Sendai Domain (仙台藩 Sendai-han?) was a Japanese domain of the Edo period. Most of its holdings were contiguous, covering all of present-day Miyagi Prefecture, small portions of southern Iwate Prefecture, and a portion of northeastern Fukushima Prefecture.
The domain's capital, and the ruling family's castle, were located in what became the modern Sendai City. Ruled for the entirety of its history by the Date clan; another name of this domain is the Date Domain (伊達藩 Date-han?)
It constituted the largest domain in northern Japan, with its official income rating at 625,000 koku, and one of the largest domains in the entire country, after the Satsuma Domain and Kaga Domain. Its jitsudaka, or true income level, is said to have been somewhere between one and two million koku. Sendai was the focal point of the Ouetsu Reppan Domei during the Boshin War.
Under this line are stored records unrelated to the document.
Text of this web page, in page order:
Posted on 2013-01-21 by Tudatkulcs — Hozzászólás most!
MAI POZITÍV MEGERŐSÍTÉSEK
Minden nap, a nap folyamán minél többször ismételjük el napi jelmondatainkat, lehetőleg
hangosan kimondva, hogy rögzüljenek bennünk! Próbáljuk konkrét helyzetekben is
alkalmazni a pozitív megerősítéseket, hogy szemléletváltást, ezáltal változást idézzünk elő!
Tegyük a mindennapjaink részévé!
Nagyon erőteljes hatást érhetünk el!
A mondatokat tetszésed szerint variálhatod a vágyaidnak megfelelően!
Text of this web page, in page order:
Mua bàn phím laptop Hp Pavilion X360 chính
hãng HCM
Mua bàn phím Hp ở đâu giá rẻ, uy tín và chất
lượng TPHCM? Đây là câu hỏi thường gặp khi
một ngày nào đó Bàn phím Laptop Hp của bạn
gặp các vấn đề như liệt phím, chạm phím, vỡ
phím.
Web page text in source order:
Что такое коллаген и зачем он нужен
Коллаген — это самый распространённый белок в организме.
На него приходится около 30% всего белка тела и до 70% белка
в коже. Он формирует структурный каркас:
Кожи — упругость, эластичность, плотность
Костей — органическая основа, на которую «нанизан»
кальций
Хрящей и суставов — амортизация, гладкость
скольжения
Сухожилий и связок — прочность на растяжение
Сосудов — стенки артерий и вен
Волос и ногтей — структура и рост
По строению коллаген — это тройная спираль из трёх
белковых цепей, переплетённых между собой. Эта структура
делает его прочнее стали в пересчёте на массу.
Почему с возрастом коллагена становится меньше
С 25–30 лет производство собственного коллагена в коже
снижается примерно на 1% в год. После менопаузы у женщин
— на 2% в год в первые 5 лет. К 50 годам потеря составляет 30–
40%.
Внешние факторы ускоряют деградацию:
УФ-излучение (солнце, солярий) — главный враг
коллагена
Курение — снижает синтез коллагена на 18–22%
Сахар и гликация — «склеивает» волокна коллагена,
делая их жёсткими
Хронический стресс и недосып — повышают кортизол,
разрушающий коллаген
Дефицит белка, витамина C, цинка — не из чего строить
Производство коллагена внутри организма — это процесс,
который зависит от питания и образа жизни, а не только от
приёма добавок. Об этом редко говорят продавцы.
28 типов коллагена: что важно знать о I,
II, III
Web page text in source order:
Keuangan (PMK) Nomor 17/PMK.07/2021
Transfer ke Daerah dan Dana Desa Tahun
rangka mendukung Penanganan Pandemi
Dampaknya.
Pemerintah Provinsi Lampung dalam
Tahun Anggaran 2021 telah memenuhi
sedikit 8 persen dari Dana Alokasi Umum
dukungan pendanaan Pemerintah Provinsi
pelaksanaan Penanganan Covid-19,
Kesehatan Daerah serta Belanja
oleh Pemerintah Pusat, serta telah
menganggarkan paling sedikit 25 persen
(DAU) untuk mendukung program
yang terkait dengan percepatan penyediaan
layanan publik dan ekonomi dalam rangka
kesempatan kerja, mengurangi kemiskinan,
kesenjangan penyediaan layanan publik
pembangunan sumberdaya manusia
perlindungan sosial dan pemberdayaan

Unlike the nearby Aizu domain, Sendai survived the war largely intact, though with a severely reduced income rating. It was disbanded with the other domains in 1873.
The Sendai domain was founded in the closing years of the 16th century. When Date Masamune presented himself to Toyotomi Hideyoshi, who was undertaking the Odawara Campaign, he was granted the former fiefs of the Kasai 葛西 and Ōsaki 大崎 families, in return for his hereditary lands of Yonezawa 米沢, Aizu 会津, and Sendō 仙道. Upon entry into his new fief, Masamune took up residence in Iwadeyama Castle, and then started construction on Sendai Castle. The name of Sendai at this time was written 千代, however, Masamune changed it to 仙臺 (Later changed to the current 仙台)("hermit's platform," presumably alluding to Chinese mysticism). During the Sekigahara Campaign, the Date clan had been promised an increase in formal domain income to one million koku; however, as they were fighting with the Uesugi clan for their old lands in the Date district, this did not come to pass.